**INFORMATION GIVEN**
★ ★ ★

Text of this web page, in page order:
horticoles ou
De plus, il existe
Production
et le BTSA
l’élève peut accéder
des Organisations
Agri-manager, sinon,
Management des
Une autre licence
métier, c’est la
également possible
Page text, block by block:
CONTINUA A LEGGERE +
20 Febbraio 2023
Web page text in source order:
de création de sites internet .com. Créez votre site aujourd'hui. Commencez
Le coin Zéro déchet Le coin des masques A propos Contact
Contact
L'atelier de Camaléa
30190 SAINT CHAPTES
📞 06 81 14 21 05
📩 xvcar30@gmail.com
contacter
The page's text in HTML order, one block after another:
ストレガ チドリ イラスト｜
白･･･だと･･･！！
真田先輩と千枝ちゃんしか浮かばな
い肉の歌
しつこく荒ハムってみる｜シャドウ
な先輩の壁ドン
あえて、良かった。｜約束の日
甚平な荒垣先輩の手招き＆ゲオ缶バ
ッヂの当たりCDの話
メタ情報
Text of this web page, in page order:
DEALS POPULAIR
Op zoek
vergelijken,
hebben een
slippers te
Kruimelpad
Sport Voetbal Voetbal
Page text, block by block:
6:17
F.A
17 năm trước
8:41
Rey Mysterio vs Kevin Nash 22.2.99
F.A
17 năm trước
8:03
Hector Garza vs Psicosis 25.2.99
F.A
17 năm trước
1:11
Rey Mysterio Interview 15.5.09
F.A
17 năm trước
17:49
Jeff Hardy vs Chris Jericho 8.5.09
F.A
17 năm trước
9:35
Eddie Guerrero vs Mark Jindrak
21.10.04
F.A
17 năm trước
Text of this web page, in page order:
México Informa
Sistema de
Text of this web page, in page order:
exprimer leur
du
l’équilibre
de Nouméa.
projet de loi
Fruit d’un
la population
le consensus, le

★ ★ ★

**PROBLEM**
Line by line, retype the whole listing exactly.

**FINAL ANSWER**
Text of this web page, in page order:
horticoles ou
De plus, il existe
Production
et le BTSA
l’élève peut accéder
des Organisations
Agri-manager, sinon,
Management des
Une autre licence
métier, c’est la
également possible
Page text, block by block:
CONTINUA A LEGGERE +
20 Febbraio 2023
Web page text in source order:
de création de sites internet .com. Créez votre site aujourd'hui. Commencez
Le coin Zéro déchet Le coin des masques A propos Contact
Contact
L'atelier de Camaléa
30190 SAINT CHAPTES
📞 06 81 14 21 05
📩 xvcar30@gmail.com
contacter
The page's text in HTML order, one block after another:
ストレガ チドリ イラスト｜
白･･･だと･･･！！
真田先輩と千枝ちゃんしか浮かばな
い肉の歌
しつこく荒ハムってみる｜シャドウ
な先輩の壁ドン
あえて、良かった。｜約束の日
甚平な荒垣先輩の手招き＆ゲオ缶バ
ッヂの当たりCDの話
メタ情報
Text of this web page, in page order:
DEALS POPULAIR
Op zoek
vergelijken,
hebben een
slippers te
Kruimelpad
Sport Voetbal Voetbal
Page text, block by block:
6:17
F.A
17 năm trước
8:41
Rey Mysterio vs Kevin Nash 22.2.99
F.A
17 năm trước
8:03
Hector Garza vs Psicosis 25.2.99
F.A
17 năm trước
1:11
Rey Mysterio Interview 15.5.09
F.A
17 năm trước
17:49
Jeff Hardy vs Chris Jericho 8.5.09
F.A
17 năm trước
9:35
Eddie Guerrero vs Mark Jindrak
21.10.04
F.A
17 năm trước
Text of this web page, in page order:
México Informa
Sistema de
Text of this web page, in page order:
exprimer leur
du
l’équilibre
de Nouméa.
projet de loi
Fruit d’un
la population
le consensus, le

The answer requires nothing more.